MATERIAL SUPPLIED:
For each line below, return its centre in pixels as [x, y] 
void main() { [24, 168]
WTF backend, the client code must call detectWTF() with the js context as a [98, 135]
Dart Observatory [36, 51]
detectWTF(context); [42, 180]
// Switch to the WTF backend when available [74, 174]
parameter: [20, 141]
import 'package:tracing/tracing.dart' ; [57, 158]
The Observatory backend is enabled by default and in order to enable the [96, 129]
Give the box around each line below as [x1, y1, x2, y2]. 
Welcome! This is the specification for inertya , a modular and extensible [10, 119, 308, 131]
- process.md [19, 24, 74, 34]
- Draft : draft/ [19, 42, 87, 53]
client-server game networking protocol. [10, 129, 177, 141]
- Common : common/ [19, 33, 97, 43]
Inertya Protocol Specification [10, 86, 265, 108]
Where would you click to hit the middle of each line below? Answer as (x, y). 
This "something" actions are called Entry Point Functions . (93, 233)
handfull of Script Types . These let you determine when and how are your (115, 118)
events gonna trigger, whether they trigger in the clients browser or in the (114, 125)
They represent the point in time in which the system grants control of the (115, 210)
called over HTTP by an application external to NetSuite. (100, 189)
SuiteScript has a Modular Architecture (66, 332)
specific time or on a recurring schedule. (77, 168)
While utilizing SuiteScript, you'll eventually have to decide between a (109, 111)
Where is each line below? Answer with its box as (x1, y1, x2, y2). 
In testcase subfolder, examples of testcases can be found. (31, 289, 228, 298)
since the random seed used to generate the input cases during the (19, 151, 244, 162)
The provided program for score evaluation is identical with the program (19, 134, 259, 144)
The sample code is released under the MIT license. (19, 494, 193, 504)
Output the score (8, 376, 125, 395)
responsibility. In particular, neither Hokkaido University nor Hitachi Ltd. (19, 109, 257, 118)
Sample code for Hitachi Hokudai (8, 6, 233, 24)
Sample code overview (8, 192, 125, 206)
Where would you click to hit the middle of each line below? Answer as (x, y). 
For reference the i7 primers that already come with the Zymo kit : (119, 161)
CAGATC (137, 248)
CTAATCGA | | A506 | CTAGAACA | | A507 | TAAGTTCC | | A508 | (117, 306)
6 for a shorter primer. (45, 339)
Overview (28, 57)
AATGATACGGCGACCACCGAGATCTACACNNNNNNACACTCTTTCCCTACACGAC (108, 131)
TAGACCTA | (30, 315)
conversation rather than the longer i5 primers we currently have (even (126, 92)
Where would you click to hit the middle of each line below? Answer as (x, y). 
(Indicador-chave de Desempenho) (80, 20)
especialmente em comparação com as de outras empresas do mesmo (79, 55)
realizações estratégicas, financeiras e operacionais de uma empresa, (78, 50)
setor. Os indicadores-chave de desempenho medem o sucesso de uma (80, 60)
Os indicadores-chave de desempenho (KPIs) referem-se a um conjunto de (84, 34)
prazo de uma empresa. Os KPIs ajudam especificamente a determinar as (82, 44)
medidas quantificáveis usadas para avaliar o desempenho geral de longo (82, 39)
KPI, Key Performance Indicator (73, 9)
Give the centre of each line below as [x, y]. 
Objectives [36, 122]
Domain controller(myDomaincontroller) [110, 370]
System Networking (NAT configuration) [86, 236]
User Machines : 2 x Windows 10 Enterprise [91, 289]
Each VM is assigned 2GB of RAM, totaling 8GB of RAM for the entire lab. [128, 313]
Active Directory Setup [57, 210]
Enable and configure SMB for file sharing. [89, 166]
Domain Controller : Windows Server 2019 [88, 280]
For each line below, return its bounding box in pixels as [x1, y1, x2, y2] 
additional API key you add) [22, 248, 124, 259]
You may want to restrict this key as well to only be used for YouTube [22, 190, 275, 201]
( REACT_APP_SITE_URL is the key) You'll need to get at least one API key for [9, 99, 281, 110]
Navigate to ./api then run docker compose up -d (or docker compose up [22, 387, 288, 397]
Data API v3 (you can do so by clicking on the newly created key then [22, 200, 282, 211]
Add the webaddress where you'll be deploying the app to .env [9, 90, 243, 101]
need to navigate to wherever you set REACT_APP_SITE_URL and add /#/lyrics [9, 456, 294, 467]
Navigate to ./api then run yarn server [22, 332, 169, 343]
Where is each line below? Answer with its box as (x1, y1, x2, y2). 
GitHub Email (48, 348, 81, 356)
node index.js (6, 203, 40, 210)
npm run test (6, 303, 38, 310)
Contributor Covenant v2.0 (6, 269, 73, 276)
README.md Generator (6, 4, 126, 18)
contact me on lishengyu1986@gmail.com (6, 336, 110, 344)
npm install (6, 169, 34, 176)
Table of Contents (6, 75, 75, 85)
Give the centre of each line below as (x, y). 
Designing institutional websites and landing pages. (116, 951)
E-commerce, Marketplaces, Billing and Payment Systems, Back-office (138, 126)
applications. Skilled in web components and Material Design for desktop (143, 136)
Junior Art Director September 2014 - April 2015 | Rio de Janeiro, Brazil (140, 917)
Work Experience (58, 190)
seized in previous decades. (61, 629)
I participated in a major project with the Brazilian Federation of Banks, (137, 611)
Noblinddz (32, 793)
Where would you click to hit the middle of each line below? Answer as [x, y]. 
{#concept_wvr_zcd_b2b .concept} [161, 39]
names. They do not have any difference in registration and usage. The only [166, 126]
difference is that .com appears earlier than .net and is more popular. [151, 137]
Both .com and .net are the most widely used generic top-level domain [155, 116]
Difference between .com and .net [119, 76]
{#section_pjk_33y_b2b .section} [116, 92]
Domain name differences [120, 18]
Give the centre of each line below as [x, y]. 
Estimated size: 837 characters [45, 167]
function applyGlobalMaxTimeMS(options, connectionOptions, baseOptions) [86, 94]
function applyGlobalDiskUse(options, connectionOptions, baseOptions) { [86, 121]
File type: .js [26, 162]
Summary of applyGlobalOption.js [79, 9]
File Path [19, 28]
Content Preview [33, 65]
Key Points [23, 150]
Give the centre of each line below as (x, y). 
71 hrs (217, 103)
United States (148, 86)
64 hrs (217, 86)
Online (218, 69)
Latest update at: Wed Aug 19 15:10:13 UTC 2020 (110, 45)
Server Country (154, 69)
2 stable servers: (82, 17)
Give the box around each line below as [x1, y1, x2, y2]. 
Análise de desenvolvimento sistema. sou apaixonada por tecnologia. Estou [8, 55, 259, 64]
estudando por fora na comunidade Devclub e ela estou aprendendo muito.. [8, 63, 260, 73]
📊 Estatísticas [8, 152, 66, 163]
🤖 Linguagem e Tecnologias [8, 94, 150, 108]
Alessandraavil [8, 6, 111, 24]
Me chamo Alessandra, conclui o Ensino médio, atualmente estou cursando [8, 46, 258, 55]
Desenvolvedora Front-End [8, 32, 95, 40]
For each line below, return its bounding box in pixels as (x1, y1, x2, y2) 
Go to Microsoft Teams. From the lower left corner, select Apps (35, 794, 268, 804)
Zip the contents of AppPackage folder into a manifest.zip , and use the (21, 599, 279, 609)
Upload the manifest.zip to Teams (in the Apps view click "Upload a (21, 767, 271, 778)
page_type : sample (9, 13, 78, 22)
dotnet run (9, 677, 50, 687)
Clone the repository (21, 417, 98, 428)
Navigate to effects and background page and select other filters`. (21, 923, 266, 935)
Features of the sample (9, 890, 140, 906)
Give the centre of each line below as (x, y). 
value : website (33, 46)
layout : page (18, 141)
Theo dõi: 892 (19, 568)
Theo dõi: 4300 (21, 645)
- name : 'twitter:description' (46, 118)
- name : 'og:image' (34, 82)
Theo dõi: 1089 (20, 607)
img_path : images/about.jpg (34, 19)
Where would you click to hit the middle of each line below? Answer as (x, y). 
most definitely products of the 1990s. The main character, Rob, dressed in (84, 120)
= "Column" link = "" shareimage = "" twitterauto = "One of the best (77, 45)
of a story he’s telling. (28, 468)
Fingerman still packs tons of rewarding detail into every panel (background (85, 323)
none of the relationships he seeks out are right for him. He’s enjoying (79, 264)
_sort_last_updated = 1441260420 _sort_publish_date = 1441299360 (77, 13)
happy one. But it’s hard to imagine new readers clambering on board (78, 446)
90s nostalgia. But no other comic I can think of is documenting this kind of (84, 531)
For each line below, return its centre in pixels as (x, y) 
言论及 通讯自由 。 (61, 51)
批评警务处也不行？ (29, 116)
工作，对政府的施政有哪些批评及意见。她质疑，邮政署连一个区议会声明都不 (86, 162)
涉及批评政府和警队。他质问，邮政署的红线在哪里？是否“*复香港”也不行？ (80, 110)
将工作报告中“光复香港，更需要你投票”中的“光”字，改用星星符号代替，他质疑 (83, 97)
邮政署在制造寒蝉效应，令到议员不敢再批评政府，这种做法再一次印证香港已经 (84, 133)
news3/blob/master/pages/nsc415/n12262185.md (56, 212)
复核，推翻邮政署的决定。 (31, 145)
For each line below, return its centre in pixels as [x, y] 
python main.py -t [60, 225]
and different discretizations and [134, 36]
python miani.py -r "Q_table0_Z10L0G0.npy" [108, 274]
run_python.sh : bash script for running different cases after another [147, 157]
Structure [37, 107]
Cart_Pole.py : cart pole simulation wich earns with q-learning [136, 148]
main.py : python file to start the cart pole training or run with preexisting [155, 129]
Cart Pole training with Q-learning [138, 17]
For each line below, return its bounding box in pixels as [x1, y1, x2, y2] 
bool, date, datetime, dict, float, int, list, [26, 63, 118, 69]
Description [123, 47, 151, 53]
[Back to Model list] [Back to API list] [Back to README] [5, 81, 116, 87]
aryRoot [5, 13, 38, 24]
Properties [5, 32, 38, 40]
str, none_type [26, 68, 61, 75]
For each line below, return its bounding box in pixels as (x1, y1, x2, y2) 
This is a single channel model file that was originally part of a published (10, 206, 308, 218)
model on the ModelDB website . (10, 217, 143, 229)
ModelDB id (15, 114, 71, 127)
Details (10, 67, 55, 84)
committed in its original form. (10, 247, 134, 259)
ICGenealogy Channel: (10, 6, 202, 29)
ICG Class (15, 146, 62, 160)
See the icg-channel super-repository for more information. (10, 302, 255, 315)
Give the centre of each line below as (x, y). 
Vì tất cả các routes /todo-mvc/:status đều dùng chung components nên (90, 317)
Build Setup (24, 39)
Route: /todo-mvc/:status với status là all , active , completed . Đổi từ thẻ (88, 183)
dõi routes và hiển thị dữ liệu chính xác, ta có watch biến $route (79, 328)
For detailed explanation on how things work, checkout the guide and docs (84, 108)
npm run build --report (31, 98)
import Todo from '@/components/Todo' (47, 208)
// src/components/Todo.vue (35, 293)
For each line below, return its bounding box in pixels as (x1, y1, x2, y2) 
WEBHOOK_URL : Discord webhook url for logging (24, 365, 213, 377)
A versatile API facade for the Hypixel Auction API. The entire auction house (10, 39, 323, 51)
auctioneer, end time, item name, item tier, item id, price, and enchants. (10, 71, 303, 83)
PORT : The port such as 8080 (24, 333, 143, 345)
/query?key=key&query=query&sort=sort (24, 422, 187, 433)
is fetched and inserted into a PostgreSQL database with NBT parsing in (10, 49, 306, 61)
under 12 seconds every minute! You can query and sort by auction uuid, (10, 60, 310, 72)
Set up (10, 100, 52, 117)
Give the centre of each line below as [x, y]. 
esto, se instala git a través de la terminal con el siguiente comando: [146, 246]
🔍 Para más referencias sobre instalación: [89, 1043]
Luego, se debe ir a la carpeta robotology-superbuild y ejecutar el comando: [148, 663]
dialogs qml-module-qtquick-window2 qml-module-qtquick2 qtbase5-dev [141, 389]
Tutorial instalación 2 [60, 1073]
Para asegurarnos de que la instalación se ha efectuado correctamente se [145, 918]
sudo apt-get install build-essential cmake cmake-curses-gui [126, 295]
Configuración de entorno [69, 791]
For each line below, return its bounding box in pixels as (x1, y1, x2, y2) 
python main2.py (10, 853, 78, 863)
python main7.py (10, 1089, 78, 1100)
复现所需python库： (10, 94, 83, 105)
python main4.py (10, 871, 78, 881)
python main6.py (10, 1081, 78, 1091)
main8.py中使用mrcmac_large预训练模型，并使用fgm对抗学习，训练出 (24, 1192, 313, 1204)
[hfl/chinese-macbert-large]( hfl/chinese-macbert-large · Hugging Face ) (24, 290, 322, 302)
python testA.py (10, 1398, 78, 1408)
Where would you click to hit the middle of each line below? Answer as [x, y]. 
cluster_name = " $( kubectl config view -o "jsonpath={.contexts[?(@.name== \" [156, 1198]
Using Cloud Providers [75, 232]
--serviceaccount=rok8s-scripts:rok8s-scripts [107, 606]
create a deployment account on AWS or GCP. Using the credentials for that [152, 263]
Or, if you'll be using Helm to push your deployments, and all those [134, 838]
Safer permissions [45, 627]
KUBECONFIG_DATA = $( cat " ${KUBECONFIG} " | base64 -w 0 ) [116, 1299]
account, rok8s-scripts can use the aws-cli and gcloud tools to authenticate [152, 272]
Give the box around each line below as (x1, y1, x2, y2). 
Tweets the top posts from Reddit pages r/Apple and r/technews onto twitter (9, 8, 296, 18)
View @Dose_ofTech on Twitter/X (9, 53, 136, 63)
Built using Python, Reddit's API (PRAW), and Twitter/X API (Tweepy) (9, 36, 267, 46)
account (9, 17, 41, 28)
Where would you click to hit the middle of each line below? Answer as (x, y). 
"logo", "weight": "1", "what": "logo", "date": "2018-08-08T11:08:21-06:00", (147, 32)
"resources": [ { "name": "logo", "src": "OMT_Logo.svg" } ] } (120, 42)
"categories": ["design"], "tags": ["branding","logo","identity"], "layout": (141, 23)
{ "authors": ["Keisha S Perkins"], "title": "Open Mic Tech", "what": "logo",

EXERCISE: Look through the entries above and report each line where the string "select" occurs.

RESULT:
Go to Microsoft Teams. From the lower left corner, select Apps (35, 794, 268, 804)
Navigate to effects and background page and select other filters`. (21, 923, 266, 935)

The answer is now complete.